--- Records for this exercise Enclosed Below ---

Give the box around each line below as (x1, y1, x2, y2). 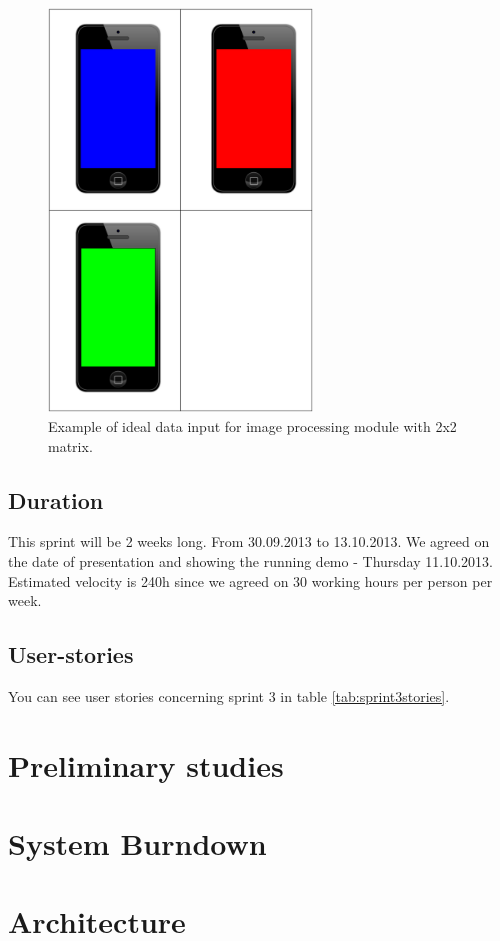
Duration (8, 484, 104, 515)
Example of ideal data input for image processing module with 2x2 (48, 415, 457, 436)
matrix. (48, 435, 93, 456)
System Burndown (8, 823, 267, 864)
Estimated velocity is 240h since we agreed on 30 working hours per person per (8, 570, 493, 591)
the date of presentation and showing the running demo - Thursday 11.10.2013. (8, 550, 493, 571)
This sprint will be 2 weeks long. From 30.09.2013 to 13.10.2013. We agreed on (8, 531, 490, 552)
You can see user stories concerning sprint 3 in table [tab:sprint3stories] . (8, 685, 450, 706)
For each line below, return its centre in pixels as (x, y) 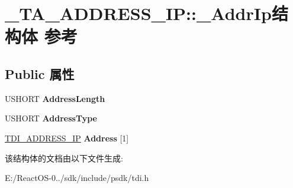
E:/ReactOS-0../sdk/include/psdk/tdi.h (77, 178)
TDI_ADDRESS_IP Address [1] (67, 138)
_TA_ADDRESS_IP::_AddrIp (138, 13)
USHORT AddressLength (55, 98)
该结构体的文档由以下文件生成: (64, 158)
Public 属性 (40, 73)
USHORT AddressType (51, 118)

--- End of Enclosed Records for this exercise ---
--- Records for this exercise Enclosed Below ---

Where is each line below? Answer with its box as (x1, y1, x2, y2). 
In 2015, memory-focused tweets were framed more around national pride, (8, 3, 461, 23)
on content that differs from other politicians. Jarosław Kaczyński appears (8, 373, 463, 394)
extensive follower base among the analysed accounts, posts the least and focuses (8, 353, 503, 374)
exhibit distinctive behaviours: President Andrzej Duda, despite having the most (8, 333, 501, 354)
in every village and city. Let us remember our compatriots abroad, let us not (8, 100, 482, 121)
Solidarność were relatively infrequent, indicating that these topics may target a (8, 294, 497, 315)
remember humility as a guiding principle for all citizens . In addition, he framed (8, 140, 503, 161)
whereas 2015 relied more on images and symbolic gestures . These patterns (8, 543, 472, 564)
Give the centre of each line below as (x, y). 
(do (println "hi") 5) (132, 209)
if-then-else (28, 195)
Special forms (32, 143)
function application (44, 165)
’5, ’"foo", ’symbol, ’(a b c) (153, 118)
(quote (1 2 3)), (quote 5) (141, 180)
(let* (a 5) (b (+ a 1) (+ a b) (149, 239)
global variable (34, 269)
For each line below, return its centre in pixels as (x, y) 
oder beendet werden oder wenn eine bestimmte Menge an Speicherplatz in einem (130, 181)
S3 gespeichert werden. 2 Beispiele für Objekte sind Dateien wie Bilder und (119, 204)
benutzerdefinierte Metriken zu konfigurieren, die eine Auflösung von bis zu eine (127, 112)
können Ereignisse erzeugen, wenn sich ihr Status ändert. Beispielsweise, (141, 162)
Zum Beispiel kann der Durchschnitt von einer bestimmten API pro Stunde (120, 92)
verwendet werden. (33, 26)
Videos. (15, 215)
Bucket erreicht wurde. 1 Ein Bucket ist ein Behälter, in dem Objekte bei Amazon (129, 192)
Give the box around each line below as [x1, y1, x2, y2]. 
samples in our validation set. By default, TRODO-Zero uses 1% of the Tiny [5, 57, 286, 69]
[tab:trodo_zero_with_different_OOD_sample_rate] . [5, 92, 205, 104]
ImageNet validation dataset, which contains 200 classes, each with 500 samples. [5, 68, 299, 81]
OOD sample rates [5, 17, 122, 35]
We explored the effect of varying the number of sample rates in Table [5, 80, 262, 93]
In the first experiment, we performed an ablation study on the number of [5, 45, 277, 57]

--- End of Enclosed Records for this exercise ---

Your assignment: Please set down, exactly and with no pictures, the lines in the entries above starting at the one holding "below as (x1, y1, x2, y2)." and ending at the one holding "USHORT AddressType (51, 118)", ends included.

Task response:
Give the box around each line below as (x1, y1, x2, y2). 
Duration (8, 484, 104, 515)
Example of ideal data input for image processing module with 2x2 (48, 415, 457, 436)
matrix. (48, 435, 93, 456)
System Burndown (8, 823, 267, 864)
Estimated velocity is 240h since we agreed on 30 working hours per person per (8, 570, 493, 591)
the date of presentation and showing the running demo - Thursday 11.10.2013. (8, 550, 493, 571)
This sprint will be 2 weeks long. From 30.09.2013 to 13.10.2013. We agreed on (8, 531, 490, 552)
You can see user stories concerning sprint 3 in table [tab:sprint3stories] . (8, 685, 450, 706)
For each line below, return its centre in pixels as (x, y) 
E:/ReactOS-0../sdk/include/psdk/tdi.h (77, 178)
TDI_ADDRESS_IP Address [1] (67, 138)
_TA_ADDRESS_IP::_AddrIp (138, 13)
USHORT AddressLength (55, 98)
该结构体的文档由以下文件生成: (64, 158)
Public 属性 (40, 73)
USHORT AddressType (51, 118)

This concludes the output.